Pineapple is a tropical fruit that is rich in vitamins and minerals. However, it is also high in sugar, containing up to 16 grams of sugar per cup.

Pineapple juice is a popular drink, but it can contain added sugars and syrups, which can increase its sugar content significantly.

7. Orange Juice

Orange juice is commonly consumed for its high vitamin C content. However, it is also high in sugar, containing up to 22 grams of sugar per cup. Orange juice is often consumed in large quantities, which can cause a sudden spike in blood sugar levels.

8. Cranberry Juice

Cranberry juice has been shown to have numerous health benefits, such as reducing the risk of urinary tract infections. However, it is also high in sugar, containing up to 30 grams of sugar in a single cup.

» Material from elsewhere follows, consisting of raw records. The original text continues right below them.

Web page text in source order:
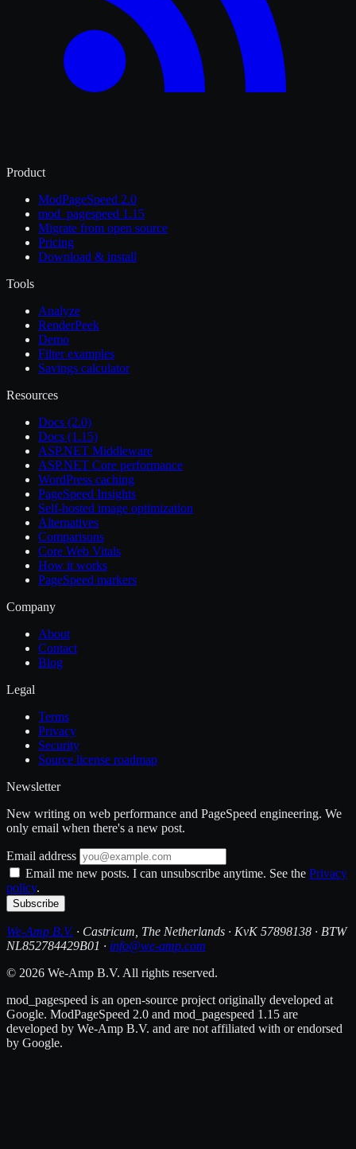
Product
ModPageSpeed 2.0
mod_pagespeed 1.15
Migrate from open source
Pricing
Download & install
Tools
Analyze
RenderPeek
Demo
Filter examples
Savings calculator
Resources
Docs (2.0)
Docs (1.15)
ASP.NET Middleware
ASP.NET Core performance
WordPress caching
PageSpeed Insights
Self-hosted image optimization
Alternatives
Comparisons
Core Web Vitals
How it works
PageSpeed markers
Company
About
Contact
Blog
Legal
Terms
Privacy
Security
Source license roadmap
Newsletter
New writing on web performance and PageSpeed engineering. We
only email when there's a new post.
Email address
Email me new posts. I can unsubscribe anytime. See the Privacy
policy.
Subscribe
We-Amp B.V. · Castricum, The Netherlands · KvK 57898138 · BTW
NL852784429B01 · info@we-amp.com
© 2026 We-Amp B.V. All rights reserved.
mod_pagespeed is an open-source project originally developed at
Google. ModPageSpeed 2.0 and mod_pagespeed 1.15 are
developed by We-Amp B.V. and are not affiliated with or endorsed
by Google.
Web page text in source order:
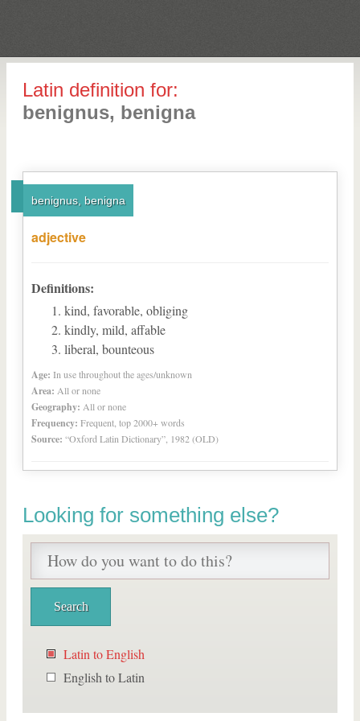
Latin definition for:
benignus, benigna
benignus, benigna
adjective
Definitions:
kind, favorable, obliging
kindly, mild, affable
liberal, bounteous
Age: In use throughout the ages/unknown
Area: All or none
Geography: All or none
Frequency: Frequent, top 2000+ words
Source: “Oxford Latin Dictionary”, 1982 (OLD)
Looking for something else?
Latin to English
English to Latin
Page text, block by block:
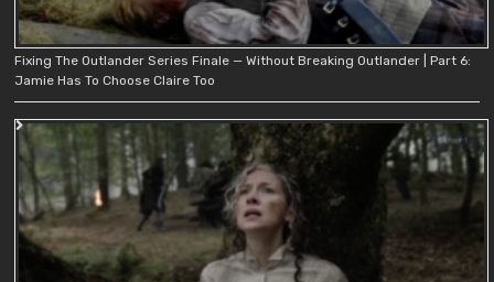
Fixing The Outlander Series Finale — Without Breaking Outlander | Part 6:
Jamie Has To Choose Claire Too
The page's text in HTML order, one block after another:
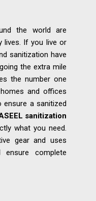
the world are
lives. If you live or
sanitization have
the extra mile
the number one
and offices
ensure a sanitized
sanitization
what you need.
gear and uses
ensure complete
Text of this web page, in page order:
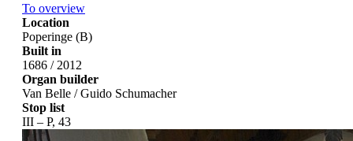
To overview
Location
Poperinge (B)
Built in
1686 / 2012
Organ builder
Van Belle / Guido Schumacher
Stop list
III – P, 43
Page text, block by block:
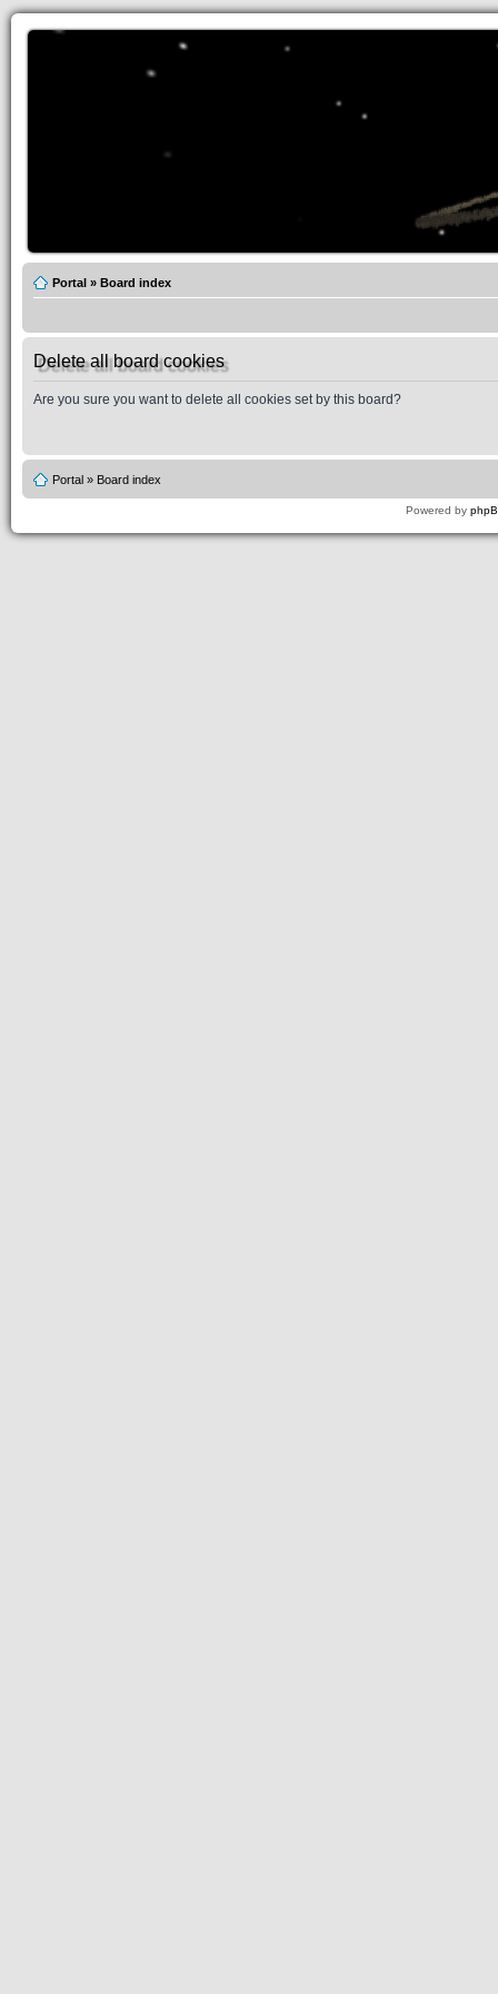
Portal » Board index
Delete all board cookies
Are you sure you want to delete all cookies set by this board?
Portal » Board index
Powered by
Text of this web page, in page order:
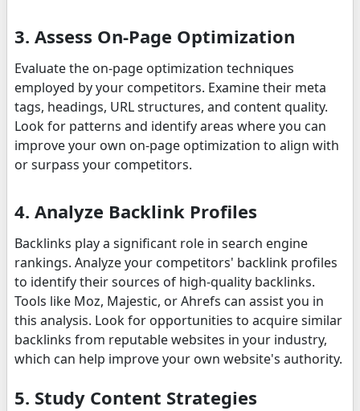
3. Assess On-Page Optimization
Evaluate the on-page optimization techniques
employed by your competitors. Examine their meta
tags, headings, URL structures, and content quality.
Look for patterns and identify areas where you can
improve your own on-page optimization to align with
or surpass your competitors.
4. Analyze Backlink Profiles
Backlinks play a significant role in search engine
rankings. Analyze your competitors' backlink profiles
to identify their sources of high-quality backlinks.
Tools like Moz, Majestic, or Ahrefs can assist you in
this analysis. Look for opportunities to acquire similar
backlinks from reputable websites in your industry,
which can help improve your own website's authority.
5. Study Content Strategies
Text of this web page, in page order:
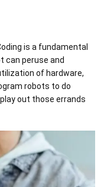
is a fundamental
can peruse and
of hardware,
robots to do
out those errands
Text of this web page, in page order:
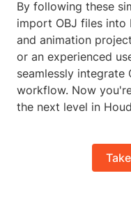
By following these
import OBJ files into
and animation
or an experienced
seamlessly
workflow. Now
the next level in
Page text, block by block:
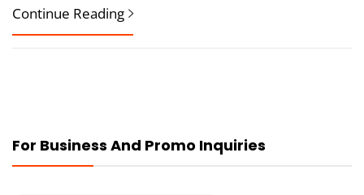
Continue Reading
For Business And Promo Inquiries
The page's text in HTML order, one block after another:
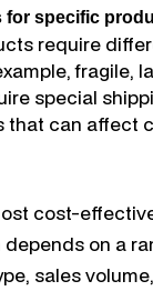
for specific
require
fragile,
special
that can affect
cost-
on a
sales
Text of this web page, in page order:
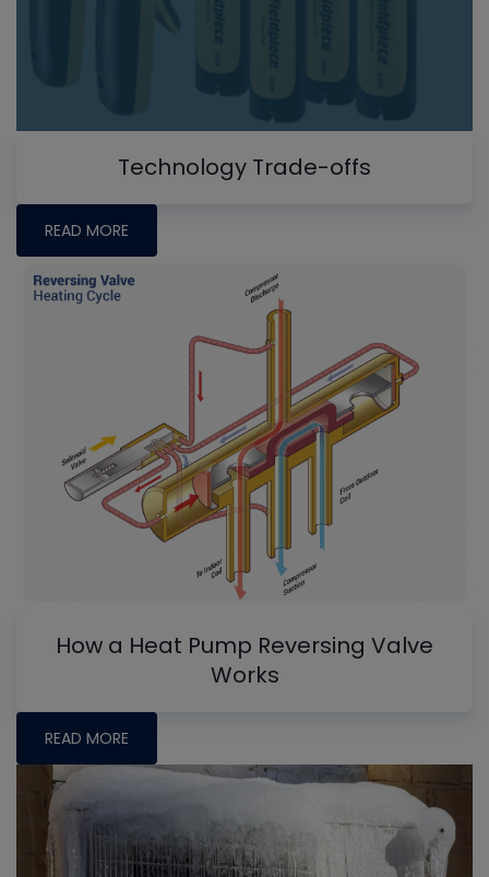
Technology Trade-offs
READ MORE
How a Heat Pump Reversing Valve
Works
READ MORE
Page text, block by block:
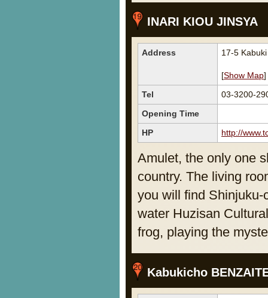
INARI KIOU JINSYA
Address 17-5
[Show Map]
Tel
03-3200-
Opening Time
HP
http://
Amulet, the only one
country. The living
you will find
water Huzisan
frog, playing the
Kabukicho

Cranberry juice is often consumed in large quantities, which can increase sugar consumption significantly.

9. Watermelon

Watermelon is a refreshing fruit that is commonly consumed in the summer months. However, it is also high in sugar, containing up to 21 grams of sugar per cup. Watermelon juice is also commonly consumed, which can further increase sugar intake.

10. Cherry Juice

Cherry juice is known for its anti-inflammatory properties and has been shown to reduce muscle pain and soreness. However, it is also high in sugar, containing up to 33 grams of sugar per cup.

Cherry juice is often mixed with other fruit juices, which can increase its sugar content significantly.

Conclusion

Fruits and fruit juices, while healthy and natural, can contain significant amounts of hidden sugars.

Some of the most sugary fruits and juices include pomegranates, grapes, bananas, mangoes, apples, pineapple, orange juice, cranberry juice, watermelon, and cherry juice. If you’re watching your sugar intake, it’s important to be aware of the amount of sugar that is in the foods you consume.

Disclaimer: This article serves as general information and should not be considered medical advice. Consult a healthcare professional for personalized guidance. Individual circumstances may vary.